规避了祝烨伟这个不稳定因素,看房进行的很顺利,出租屋所处的地段很好,离祝惜月上学的一中很近,虽然旧了一点儿但是生活用具齐全,拎包即住,租金在南临也能算得上是一等一的良心。

房东是个胖女人,动作娴熟数好了钱之后,才得空上上下下打量祝惜月一番,随口问了句:“你多大了?”

祝惜月从善如流:“十八。”

钟心如看她一眼,哂了一声,明显不信,但也无伤大雅,毕竟送上门的生意没有不做的理,在她这儿租房也不用填合同,一张收据就能换一把钥匙。

钟心如接着说:“押一付三,家具你来的时候它什么样,退租就得什么样,知道吧?我跟你讲,小姑娘,你算是捡着漏了,这个价在主城区,除了我这儿,你上哪儿找啊。”
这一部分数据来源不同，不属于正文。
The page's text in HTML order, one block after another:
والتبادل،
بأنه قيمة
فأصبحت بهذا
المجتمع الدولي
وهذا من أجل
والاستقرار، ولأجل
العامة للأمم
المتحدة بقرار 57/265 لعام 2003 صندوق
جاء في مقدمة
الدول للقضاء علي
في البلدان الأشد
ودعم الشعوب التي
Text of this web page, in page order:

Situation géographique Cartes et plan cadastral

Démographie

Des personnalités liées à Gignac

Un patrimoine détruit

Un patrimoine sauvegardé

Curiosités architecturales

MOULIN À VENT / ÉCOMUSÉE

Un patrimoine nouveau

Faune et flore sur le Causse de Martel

说完她扯了张收据连同钥匙一并递给祝惜月,撂下一句“没事儿别联系。”便扭着腰出了门。

祝惜月站在门口玄关,静静地打量了一圈儿室内。

一居室,大概三四十平,进门右手边就是厨房,正对着客厅,最里边是一间小卧室。

家具都是些上了年头的老东西,壁橱的门松松垮垮摇摇欲坠,目测比她岁数还大。

胜在便宜,也解决了她没地方住的燃眉之急。

房间里有一种长时间没住过人的老房子味道,散也散不掉,窄小的阳台半封闭,镶着蓝色钴玻璃,是零几年那会儿最流行的装潢。
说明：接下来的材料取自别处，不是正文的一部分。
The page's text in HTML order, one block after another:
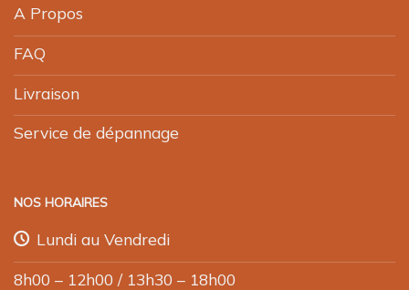
A Propos
FAQ
Livraison
Service de dépannage
NOS HORAIRES
Lundi au Vendredi
8h00 – 12h00 / 13h30 – 18h00

祝惜月推开窗户想透透气,撑着窗框向外看去,楼与楼之间的距离出奇得近。

隔壁锈迹斑斑漆皮剥落的晾衣杆几乎要伸到别家窗前,探出的一截木板上压着一盆枯死的叫不出名的花草,茎叶干瘪垂落,奄奄一息。

祝惜月晚上没走,凑合睡了一夜,第二天一大早坐上了回溧水的班车。

溧水严格来说算是南临最东边附属的一个小县城,老旧的班车往返于两地数十年之久,拖着残缺笨重的壳在愈来愈不平坦的路面上颠簸。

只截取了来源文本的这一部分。